- **DATA SECTION**
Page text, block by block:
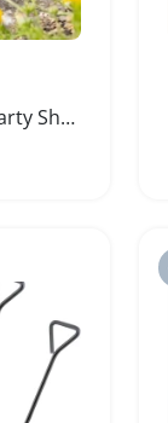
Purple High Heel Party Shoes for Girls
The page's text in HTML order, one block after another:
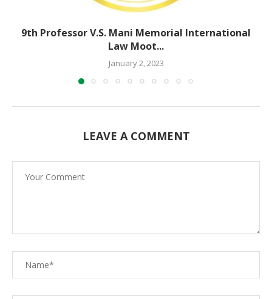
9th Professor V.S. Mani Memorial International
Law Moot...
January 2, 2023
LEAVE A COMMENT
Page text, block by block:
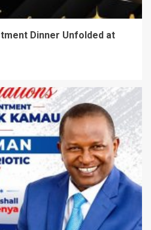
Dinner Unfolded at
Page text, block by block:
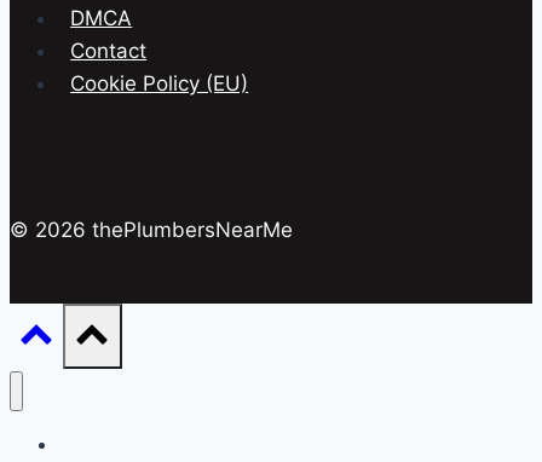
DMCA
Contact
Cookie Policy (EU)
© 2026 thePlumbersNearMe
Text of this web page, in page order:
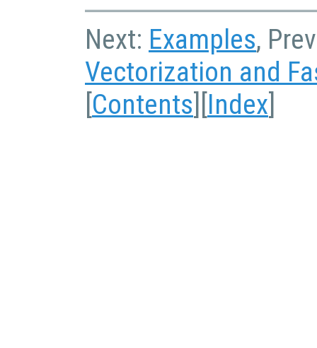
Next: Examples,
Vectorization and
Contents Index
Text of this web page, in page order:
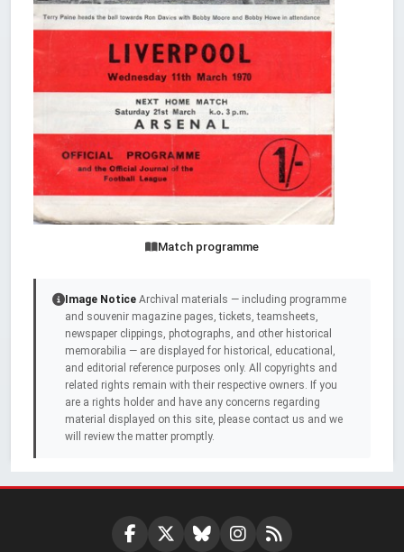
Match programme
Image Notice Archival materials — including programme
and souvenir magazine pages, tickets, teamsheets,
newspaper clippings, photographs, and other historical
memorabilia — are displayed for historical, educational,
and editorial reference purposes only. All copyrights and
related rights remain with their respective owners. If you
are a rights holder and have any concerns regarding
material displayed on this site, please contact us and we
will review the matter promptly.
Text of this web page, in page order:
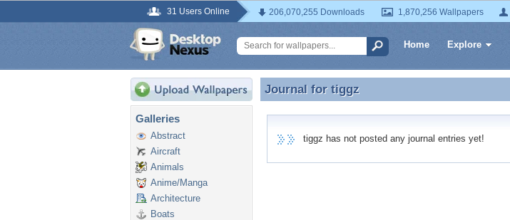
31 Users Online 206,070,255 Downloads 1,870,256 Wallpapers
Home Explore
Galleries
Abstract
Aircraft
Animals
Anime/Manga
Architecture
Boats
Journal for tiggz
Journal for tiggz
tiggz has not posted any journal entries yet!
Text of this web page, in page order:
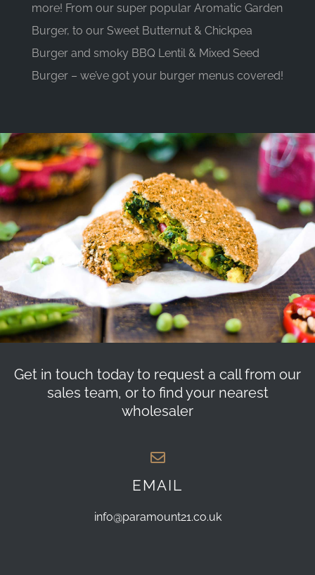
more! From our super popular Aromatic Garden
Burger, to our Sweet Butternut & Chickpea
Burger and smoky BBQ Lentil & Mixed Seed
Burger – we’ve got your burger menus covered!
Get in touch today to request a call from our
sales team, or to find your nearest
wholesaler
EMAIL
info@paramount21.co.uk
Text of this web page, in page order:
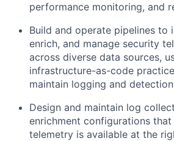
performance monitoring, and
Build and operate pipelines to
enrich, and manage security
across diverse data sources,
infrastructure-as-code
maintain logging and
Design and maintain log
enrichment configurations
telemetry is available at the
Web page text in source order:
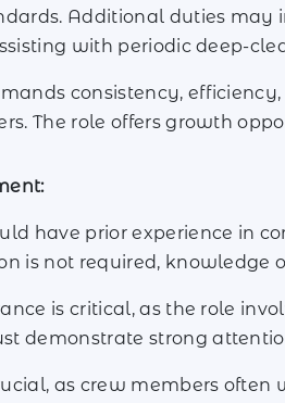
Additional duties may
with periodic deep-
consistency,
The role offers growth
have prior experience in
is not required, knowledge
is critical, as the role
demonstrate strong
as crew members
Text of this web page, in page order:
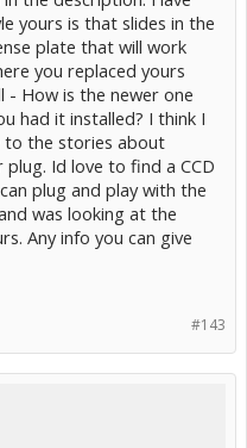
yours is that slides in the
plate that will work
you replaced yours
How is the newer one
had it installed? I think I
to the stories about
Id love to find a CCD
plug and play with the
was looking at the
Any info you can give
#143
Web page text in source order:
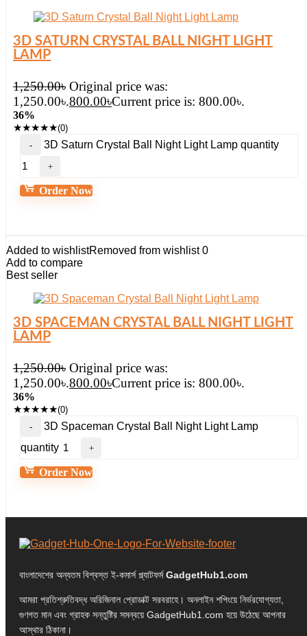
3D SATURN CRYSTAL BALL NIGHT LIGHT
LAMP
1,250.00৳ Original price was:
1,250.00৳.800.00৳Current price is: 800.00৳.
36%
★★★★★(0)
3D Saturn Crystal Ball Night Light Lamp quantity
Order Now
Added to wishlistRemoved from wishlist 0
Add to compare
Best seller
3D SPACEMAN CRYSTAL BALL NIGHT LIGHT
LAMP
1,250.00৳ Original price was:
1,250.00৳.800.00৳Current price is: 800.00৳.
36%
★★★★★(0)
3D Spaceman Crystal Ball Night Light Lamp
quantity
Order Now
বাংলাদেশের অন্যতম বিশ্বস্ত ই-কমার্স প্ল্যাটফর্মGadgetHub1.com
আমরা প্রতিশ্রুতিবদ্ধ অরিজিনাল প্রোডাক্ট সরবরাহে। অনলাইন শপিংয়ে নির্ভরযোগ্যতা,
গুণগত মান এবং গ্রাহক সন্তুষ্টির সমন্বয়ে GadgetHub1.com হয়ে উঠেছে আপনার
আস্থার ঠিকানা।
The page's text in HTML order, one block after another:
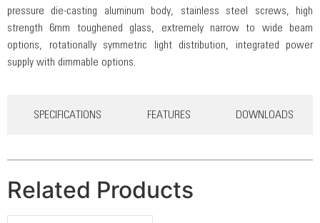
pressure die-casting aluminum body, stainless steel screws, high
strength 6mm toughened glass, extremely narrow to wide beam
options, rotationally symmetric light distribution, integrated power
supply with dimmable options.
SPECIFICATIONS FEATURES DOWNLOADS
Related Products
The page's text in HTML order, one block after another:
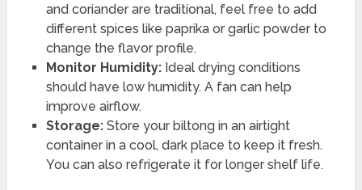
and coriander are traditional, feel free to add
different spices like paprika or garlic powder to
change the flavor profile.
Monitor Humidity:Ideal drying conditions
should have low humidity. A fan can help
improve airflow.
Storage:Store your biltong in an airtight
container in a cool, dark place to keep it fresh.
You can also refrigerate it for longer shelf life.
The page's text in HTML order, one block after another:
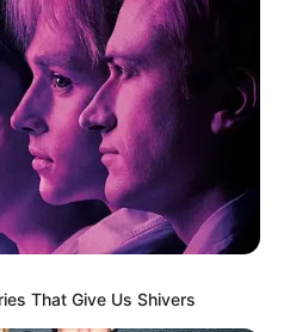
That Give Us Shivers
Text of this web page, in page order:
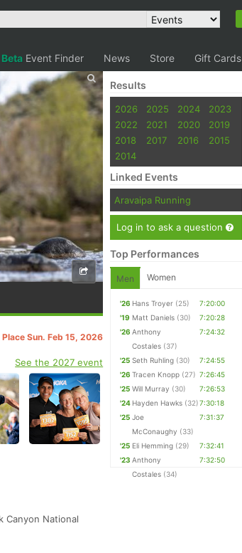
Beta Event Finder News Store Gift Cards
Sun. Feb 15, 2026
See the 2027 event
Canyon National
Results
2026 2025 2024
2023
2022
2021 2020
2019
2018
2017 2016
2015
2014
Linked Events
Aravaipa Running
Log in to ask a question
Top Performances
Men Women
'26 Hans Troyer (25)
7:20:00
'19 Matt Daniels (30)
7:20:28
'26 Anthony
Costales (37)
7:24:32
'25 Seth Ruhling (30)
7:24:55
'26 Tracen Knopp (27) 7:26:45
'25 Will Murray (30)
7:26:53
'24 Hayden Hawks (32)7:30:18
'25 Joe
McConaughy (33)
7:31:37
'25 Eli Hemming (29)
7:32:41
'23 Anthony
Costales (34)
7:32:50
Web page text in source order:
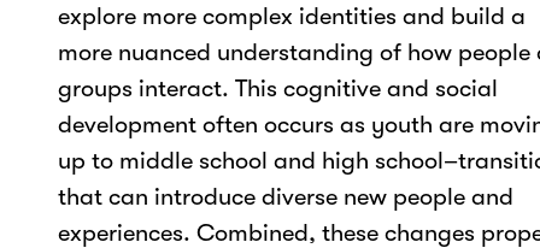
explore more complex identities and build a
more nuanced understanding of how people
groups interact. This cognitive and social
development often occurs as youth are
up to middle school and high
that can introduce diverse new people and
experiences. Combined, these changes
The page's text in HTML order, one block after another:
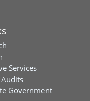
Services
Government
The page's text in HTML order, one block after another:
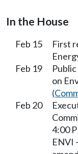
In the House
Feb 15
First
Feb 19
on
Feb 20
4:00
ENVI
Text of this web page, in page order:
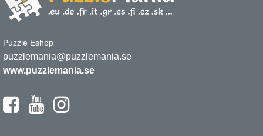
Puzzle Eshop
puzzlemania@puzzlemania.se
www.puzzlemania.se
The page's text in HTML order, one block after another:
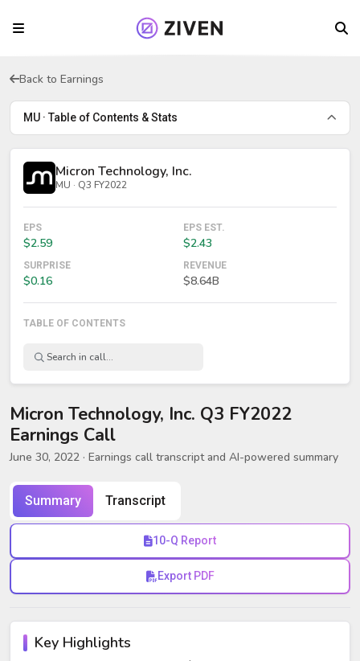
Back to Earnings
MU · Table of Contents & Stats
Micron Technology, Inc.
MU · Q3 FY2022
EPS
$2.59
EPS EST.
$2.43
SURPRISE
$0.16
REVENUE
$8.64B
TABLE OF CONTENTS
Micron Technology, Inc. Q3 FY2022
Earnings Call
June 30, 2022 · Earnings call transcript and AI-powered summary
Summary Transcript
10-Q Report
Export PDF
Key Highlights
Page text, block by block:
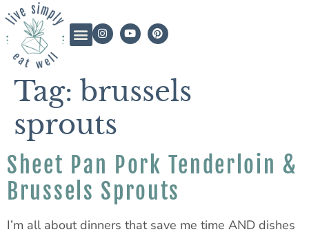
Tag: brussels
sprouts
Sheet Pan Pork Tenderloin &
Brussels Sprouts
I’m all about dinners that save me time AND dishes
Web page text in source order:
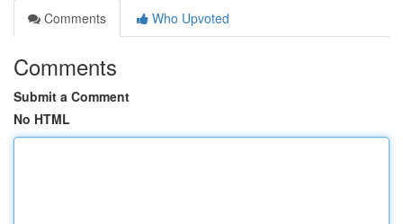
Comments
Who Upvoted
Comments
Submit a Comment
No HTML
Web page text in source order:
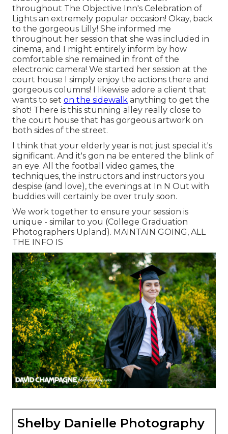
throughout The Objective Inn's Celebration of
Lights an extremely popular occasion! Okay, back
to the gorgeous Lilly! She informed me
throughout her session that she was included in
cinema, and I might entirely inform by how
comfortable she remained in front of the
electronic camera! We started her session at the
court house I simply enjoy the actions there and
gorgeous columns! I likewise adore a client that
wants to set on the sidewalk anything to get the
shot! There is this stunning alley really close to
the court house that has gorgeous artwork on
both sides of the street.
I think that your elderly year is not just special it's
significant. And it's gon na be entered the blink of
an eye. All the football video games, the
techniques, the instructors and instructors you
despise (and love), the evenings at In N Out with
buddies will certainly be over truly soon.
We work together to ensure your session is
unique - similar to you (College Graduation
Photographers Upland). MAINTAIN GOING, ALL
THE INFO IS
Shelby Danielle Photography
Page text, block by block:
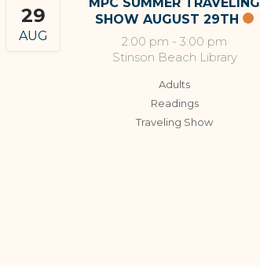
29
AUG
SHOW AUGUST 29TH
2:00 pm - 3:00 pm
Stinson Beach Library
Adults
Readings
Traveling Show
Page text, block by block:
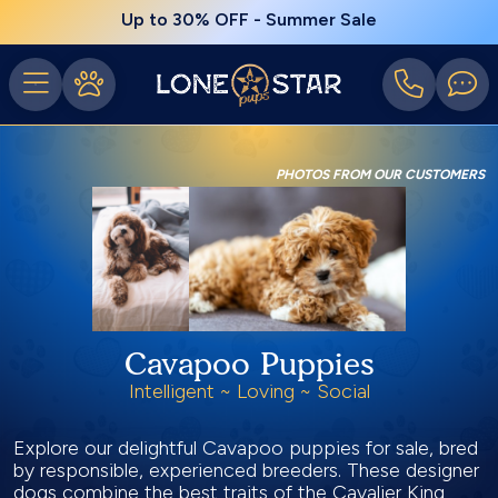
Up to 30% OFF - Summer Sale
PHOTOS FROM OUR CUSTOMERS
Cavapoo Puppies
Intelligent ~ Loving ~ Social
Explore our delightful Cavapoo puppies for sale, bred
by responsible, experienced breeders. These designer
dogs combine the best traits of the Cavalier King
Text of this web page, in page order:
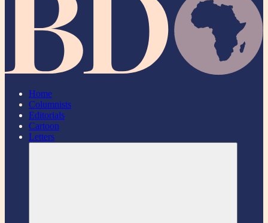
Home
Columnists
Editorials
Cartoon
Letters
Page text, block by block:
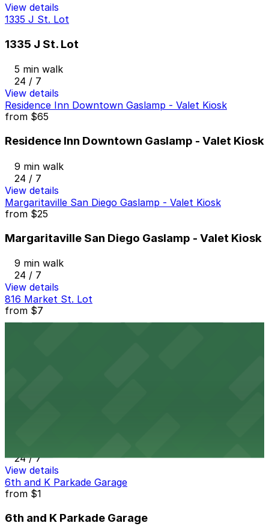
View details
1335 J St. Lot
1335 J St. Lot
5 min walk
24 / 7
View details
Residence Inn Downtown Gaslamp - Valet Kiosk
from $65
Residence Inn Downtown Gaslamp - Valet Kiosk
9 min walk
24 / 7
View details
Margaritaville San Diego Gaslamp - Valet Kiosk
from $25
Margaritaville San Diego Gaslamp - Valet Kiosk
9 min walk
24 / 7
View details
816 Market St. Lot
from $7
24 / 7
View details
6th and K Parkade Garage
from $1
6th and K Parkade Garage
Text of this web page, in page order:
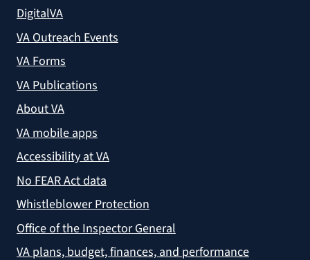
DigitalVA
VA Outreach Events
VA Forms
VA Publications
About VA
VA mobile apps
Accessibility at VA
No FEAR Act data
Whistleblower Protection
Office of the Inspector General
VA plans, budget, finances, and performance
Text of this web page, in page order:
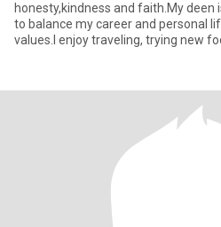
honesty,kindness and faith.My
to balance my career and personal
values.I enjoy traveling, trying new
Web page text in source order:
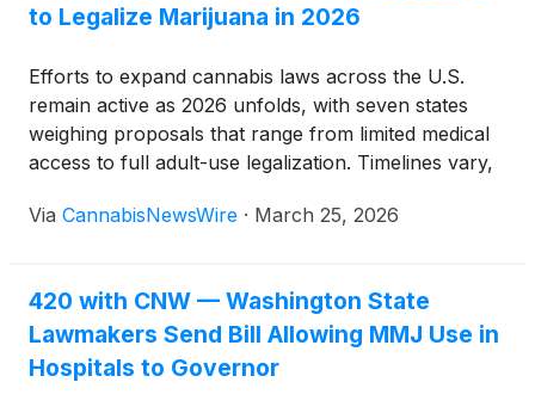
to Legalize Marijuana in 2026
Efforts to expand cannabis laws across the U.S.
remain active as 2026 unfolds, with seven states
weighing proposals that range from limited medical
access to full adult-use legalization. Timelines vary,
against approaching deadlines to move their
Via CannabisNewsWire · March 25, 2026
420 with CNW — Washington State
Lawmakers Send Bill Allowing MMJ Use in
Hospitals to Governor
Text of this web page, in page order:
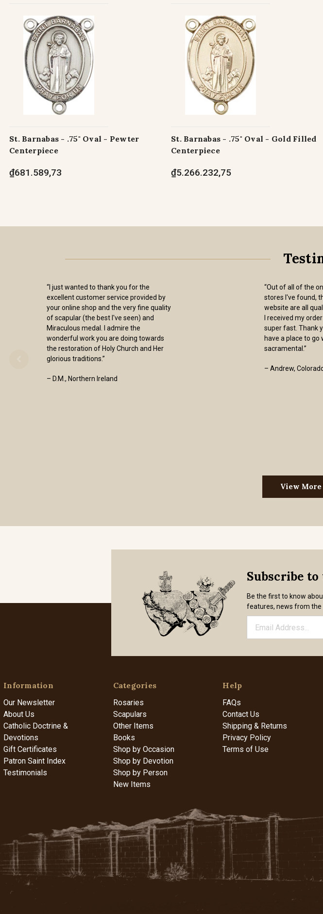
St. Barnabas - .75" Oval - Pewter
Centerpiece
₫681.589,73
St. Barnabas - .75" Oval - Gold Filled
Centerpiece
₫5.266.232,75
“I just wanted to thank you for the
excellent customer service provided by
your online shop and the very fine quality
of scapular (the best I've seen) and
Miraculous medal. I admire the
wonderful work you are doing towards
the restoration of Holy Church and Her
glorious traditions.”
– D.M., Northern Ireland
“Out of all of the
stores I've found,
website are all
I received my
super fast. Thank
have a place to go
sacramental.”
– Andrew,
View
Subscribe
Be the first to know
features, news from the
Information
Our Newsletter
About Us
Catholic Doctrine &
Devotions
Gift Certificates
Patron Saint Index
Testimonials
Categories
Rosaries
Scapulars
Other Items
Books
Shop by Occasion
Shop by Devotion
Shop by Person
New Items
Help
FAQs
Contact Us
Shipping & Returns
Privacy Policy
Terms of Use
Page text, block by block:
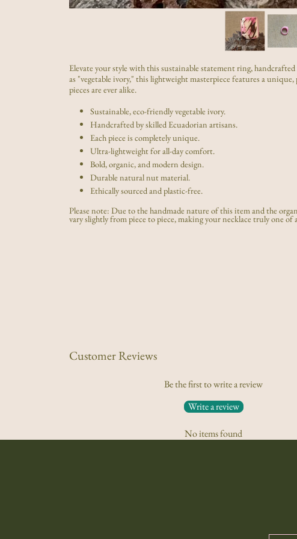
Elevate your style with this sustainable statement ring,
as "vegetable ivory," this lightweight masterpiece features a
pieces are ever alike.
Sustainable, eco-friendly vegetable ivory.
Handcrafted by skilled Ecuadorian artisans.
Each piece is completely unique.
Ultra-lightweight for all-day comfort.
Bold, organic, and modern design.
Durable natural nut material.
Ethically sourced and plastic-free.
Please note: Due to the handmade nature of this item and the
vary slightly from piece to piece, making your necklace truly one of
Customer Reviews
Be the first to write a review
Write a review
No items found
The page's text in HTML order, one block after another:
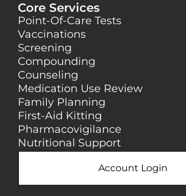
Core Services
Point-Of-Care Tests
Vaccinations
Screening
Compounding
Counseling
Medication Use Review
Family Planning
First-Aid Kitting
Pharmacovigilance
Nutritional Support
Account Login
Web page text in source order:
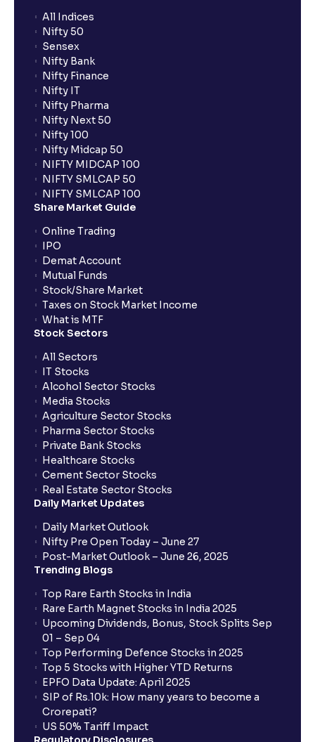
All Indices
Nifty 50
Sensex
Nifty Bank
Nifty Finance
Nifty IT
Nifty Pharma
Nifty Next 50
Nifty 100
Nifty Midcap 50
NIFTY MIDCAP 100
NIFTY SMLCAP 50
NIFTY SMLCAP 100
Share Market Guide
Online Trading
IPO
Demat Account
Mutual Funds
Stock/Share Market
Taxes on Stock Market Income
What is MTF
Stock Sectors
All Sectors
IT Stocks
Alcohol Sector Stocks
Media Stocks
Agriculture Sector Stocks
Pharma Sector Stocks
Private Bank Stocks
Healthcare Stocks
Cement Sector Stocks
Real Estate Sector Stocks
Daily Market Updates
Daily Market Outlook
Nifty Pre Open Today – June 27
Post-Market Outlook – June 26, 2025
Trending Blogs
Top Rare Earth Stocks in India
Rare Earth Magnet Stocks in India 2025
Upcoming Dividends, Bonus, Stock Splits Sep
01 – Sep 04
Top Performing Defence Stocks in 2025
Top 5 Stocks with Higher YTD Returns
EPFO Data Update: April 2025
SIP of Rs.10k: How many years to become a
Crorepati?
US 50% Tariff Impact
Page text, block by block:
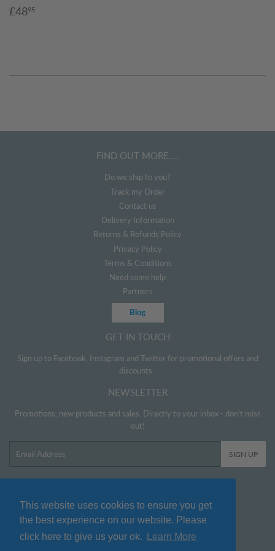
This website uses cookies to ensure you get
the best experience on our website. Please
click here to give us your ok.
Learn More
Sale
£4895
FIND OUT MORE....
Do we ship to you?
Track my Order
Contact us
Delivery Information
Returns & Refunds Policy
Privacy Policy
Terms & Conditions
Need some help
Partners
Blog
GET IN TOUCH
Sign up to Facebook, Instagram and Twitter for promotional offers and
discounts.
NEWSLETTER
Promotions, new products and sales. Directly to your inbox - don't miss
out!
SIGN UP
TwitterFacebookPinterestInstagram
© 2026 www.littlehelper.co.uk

- **WORK INSTRUCTIONS**
When a line among the entries contains "popular", pull that line out.

- **OUTPUT FOR THIS EXERCISE**
more! From our super popular Aromatic Garden
Lights an extremely popular occasion! Okay, back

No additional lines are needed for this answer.